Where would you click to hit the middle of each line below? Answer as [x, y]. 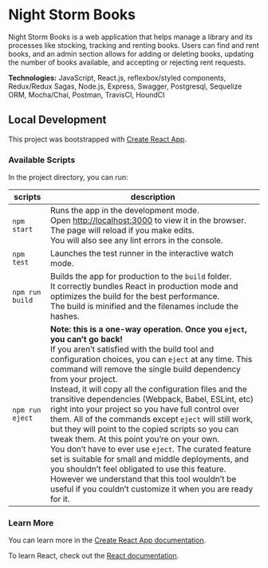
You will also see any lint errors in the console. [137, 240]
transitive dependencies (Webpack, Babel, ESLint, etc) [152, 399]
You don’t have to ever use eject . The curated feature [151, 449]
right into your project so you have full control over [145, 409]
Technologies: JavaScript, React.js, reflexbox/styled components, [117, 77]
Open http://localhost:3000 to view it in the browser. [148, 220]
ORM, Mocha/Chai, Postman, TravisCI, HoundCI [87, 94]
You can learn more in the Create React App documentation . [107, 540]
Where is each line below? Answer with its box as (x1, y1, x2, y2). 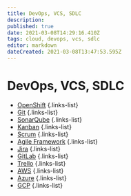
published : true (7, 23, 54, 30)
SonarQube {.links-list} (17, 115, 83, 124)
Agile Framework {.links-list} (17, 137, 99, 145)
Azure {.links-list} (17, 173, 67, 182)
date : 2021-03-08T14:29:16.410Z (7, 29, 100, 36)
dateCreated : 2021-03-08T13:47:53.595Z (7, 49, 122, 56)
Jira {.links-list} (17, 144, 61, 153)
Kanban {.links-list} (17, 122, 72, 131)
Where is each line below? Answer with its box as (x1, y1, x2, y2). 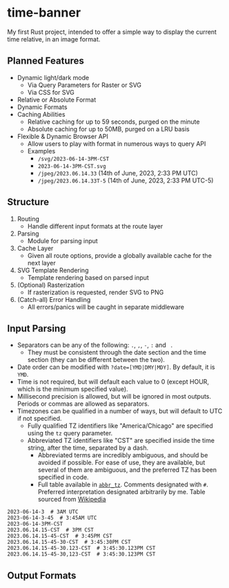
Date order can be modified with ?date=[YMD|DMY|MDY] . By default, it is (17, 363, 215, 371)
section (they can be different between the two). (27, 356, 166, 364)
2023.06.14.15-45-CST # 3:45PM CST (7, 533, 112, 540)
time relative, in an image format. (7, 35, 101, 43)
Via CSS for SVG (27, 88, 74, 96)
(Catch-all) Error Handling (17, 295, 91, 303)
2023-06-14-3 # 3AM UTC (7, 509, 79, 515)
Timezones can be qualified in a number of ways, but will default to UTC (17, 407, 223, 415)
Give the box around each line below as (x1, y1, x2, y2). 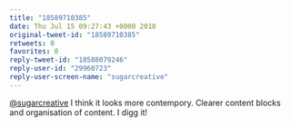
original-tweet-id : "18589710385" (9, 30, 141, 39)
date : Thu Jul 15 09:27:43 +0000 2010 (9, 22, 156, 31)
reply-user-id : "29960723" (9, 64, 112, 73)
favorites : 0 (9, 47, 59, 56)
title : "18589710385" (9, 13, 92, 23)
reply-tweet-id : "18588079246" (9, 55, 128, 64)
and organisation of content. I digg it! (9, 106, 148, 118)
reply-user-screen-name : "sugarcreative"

■ What you should do
With the pictures set aside, copy each line above as written.

■ Exercise output
Where would you click to hit the middle of each line below? Answer as [x, y]. 
You will also see any lint errors in the console. [137, 240]
transitive dependencies (Webpack, Babel, ESLint, etc) [152, 399]
You don’t have to ever use eject . The curated feature [151, 449]
right into your project so you have full control over [145, 409]
Technologies: JavaScript, React.js, reflexbox/styled components, [117, 77]
Open http://localhost:3000 to view it in the browser. [148, 220]
ORM, Mocha/Chai, Postman, TravisCI, HoundCI [87, 94]
You can learn more in the Create React App documentation . [107, 540]
Where is each line below? Answer with its box as (x1, y1, x2, y2). 
published : true (7, 23, 54, 30)
SonarQube {.links-list} (17, 115, 83, 124)
Agile Framework {.links-list} (17, 137, 99, 145)
Azure {.links-list} (17, 173, 67, 182)
date : 2021-03-08T14:29:16.410Z (7, 29, 100, 36)
dateCreated : 2021-03-08T13:47:53.595Z (7, 49, 122, 56)
Jira {.links-list} (17, 144, 61, 153)
Kanban {.links-list} (17, 122, 72, 131)
Where is each line below? Answer with its box as (x1, y1, x2, y2). 
Date order can be modified with ?date=[YMD|DMY|MDY] . By default, it is (17, 363, 215, 371)
section (they can be different between the two). (27, 356, 166, 364)
2023.06.14.15-45-CST # 3:45PM CST (7, 533, 112, 540)
time relative, in an image format. (7, 35, 101, 43)
Via CSS for SVG (27, 88, 74, 96)
(Catch-all) Error Handling (17, 295, 91, 303)
2023-06-14-3 # 3AM UTC (7, 509, 79, 515)
Timezones can be qualified in a number of ways, but will default to UTC (17, 407, 223, 415)
Give the box around each line below as (x1, y1, x2, y2). 
original-tweet-id : "18589710385" (9, 30, 141, 39)
date : Thu Jul 15 09:27:43 +0000 2010 (9, 22, 156, 31)
reply-user-id : "29960723" (9, 64, 112, 73)
favorites : 0 (9, 47, 59, 56)
title : "18589710385" (9, 13, 92, 23)
reply-tweet-id : "18588079246" (9, 55, 128, 64)
and organisation of content. I digg it! (9, 106, 148, 118)
reply-user-screen-name : "sugarcreative"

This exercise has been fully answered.